##### Data extracts

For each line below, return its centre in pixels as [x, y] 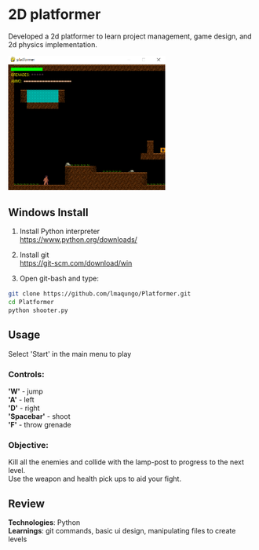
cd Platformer [31, 302]
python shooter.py [38, 310]
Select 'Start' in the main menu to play [70, 354]
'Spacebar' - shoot [39, 416]
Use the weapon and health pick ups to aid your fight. [95, 479]
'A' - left [21, 399]
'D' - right [24, 408]
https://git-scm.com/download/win [76, 263]
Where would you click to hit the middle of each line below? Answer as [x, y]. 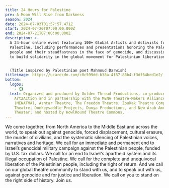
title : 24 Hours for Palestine [38, 10]
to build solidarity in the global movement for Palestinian [75, 57]
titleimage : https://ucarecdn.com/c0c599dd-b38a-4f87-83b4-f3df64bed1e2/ [84, 75]
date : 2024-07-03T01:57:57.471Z [39, 24]
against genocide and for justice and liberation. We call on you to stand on [82, 175]
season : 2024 [19, 19]
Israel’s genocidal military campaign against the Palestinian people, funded [83, 148]
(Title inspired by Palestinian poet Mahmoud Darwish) [68, 70]
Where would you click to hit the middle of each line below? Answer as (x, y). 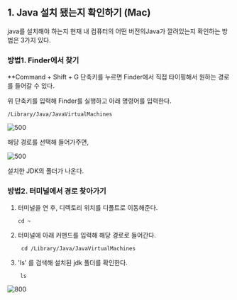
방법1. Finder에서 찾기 (43, 60)
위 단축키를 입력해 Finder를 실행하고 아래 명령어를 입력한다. (89, 101)
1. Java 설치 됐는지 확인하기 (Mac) (79, 13)
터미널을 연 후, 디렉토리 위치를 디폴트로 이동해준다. (88, 208)
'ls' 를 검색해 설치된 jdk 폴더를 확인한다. (72, 263)
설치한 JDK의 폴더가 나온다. (46, 171)
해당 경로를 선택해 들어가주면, (48, 142)
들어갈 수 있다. (35, 86)
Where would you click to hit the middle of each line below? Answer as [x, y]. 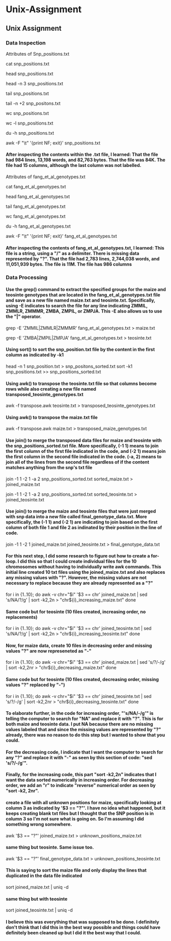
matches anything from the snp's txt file [49, 467]
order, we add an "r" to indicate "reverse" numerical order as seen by [81, 785]
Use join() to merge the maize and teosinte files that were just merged [81, 511]
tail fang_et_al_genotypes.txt [36, 207]
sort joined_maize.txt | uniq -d [37, 887]
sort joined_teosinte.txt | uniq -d [39, 910]
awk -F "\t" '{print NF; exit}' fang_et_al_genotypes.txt [61, 236]
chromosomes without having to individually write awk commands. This [84, 567]
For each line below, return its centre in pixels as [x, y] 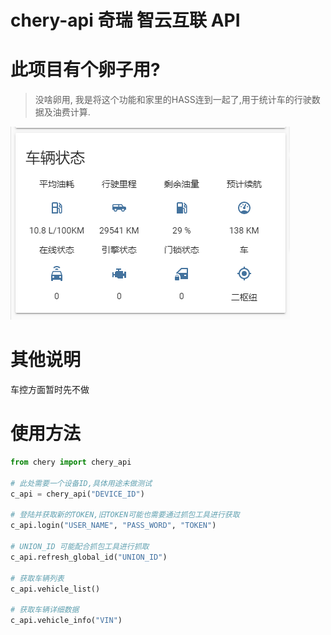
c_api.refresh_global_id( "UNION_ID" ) [89, 557]
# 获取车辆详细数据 [45, 610]
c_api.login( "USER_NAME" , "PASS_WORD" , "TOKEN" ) [113, 526]
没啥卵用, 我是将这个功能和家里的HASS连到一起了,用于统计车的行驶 [173, 100]
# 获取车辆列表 [37, 578]
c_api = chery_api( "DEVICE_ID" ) [77, 494]
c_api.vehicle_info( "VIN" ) [66, 621]
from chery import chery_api [71, 462]
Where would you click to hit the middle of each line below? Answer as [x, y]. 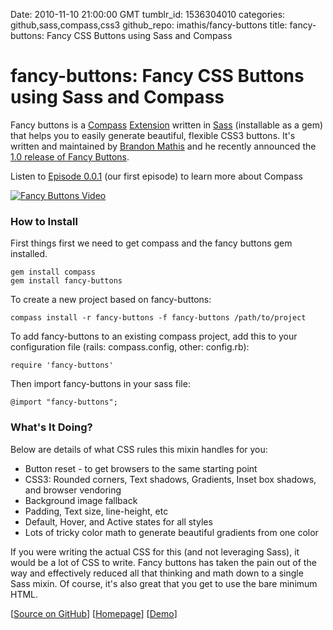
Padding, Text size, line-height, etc [96, 511]
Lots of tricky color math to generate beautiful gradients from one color [171, 532]
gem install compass [53, 272]
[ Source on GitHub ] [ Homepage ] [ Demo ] [94, 613]
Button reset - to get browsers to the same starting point [141, 468]
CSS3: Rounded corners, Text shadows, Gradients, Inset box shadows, [170, 479]
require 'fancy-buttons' [62, 365]
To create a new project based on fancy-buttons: [111, 300]
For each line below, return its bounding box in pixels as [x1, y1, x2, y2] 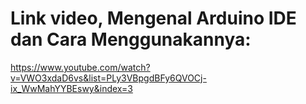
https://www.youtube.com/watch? [10, 61, 151, 73]
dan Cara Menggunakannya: [10, 28, 252, 51]
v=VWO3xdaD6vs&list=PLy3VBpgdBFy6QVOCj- [10, 72, 207, 84]
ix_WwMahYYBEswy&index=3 [10, 82, 133, 94]
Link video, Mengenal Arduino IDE [10, 7, 297, 30]
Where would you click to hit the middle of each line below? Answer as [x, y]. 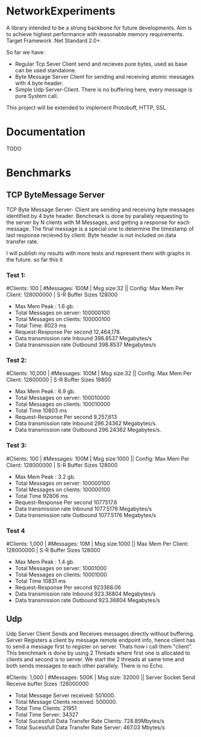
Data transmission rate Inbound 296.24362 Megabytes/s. [86, 423]
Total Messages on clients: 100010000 [63, 404]
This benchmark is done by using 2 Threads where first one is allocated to [98, 653]
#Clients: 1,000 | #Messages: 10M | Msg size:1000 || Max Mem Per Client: [97, 544]
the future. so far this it [35, 260]
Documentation [46, 132]
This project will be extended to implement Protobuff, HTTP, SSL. [87, 107]
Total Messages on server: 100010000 [62, 398]
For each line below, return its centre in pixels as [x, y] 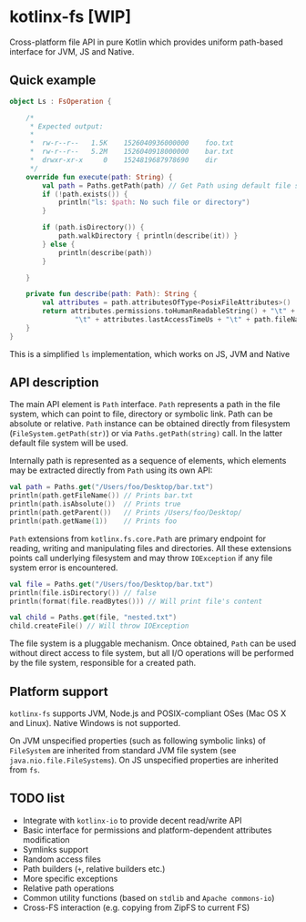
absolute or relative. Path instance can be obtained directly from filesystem [150, 424]
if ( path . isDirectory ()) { [93, 228]
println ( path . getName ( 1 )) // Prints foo [93, 521]
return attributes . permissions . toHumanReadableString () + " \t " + [169, 312]
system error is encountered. [64, 568]
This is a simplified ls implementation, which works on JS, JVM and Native [150, 353]
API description [54, 383]
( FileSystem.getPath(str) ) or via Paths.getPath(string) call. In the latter [146, 434]
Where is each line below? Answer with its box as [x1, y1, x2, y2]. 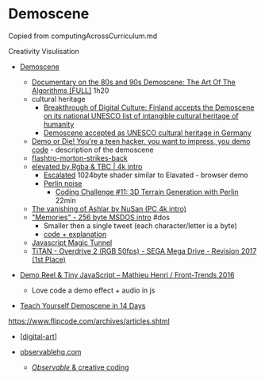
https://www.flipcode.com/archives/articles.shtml [8, 316, 171, 326]
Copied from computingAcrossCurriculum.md [8, 31, 158, 41]
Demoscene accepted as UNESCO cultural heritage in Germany [43, 128, 252, 138]
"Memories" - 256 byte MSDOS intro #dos [31, 212, 171, 222]
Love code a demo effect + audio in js [31, 285, 156, 295]
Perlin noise [43, 178, 83, 188]
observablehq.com [19, 347, 82, 356]
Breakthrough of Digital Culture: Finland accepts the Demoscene [43, 103, 255, 112]
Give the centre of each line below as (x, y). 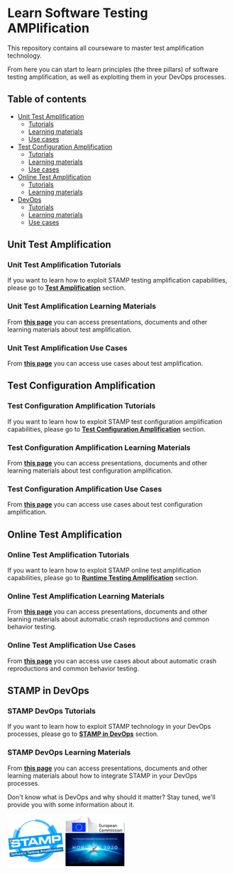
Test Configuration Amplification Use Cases (85, 489)
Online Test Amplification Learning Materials (86, 596)
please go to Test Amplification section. (67, 288)
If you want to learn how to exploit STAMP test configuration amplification (115, 421)
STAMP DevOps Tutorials (52, 711)
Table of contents (47, 99)
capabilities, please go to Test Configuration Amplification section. (106, 429)
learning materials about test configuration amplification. (90, 470)
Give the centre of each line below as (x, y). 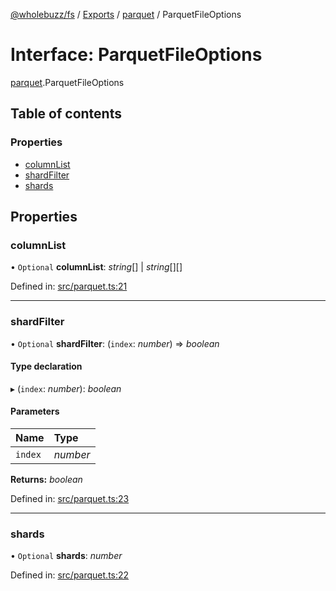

##########

What you need to do:
Return only the number of lines in the entries above that contain the word "buttons".

Answer for the task:
2